[Problem description] Retype every record exactly. Skip the images.

(Data extracted from a collection)
%%

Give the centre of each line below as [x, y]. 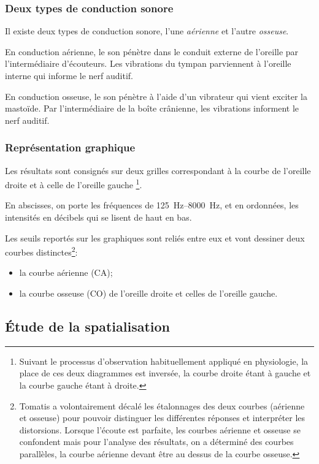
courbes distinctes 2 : [41, 251]
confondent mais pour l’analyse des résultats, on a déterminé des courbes [156, 442]
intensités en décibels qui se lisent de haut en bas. [98, 217]
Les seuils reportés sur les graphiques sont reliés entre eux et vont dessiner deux [155, 238]
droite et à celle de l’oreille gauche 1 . [74, 184]
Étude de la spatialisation [87, 326]
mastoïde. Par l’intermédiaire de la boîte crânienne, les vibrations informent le [152, 108]
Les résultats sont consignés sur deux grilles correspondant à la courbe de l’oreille [158, 170]
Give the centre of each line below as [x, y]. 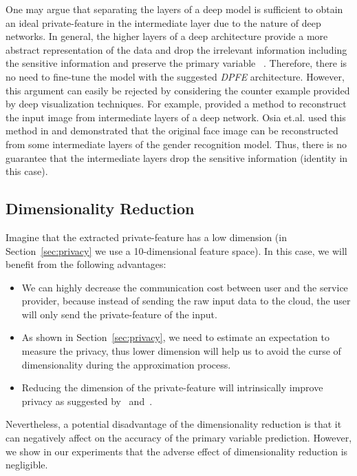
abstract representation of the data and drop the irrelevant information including [176, 49]
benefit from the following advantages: [86, 264]
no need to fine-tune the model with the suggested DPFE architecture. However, [175, 76]
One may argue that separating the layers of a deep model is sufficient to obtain [174, 9]
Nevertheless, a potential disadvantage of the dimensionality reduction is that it [174, 424]
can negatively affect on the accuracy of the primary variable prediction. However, [179, 438]
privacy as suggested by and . [87, 401]
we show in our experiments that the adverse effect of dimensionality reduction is [177, 451]

%%

[Answer section]
Give the centre of each line below as [x, y]. 
courbes distinctes 2 : [41, 251]
confondent mais pour l’analyse des résultats, on a déterminé des courbes [156, 442]
intensités en décibels qui se lisent de haut en bas. [98, 217]
Les seuils reportés sur les graphiques sont reliés entre eux et vont dessiner deux [155, 238]
droite et à celle de l’oreille gauche 1 . [74, 184]
Étude de la spatialisation [87, 326]
mastoïde. Par l’intermédiaire de la boîte crânienne, les vibrations informent le [152, 108]
Les résultats sont consignés sur deux grilles correspondant à la courbe de l’oreille [158, 170]
Give the centre of each line below as [x, y]. 
abstract representation of the data and drop the irrelevant information including [176, 49]
benefit from the following advantages: [86, 264]
no need to fine-tune the model with the suggested DPFE architecture. However, [175, 76]
One may argue that separating the layers of a deep model is sufficient to obtain [174, 9]
Nevertheless, a potential disadvantage of the dimensionality reduction is that it [174, 424]
can negatively affect on the accuracy of the primary variable prediction. However, [179, 438]
privacy as suggested by and . [87, 401]
we show in our experiments that the adverse effect of dimensionality reduction is [177, 451]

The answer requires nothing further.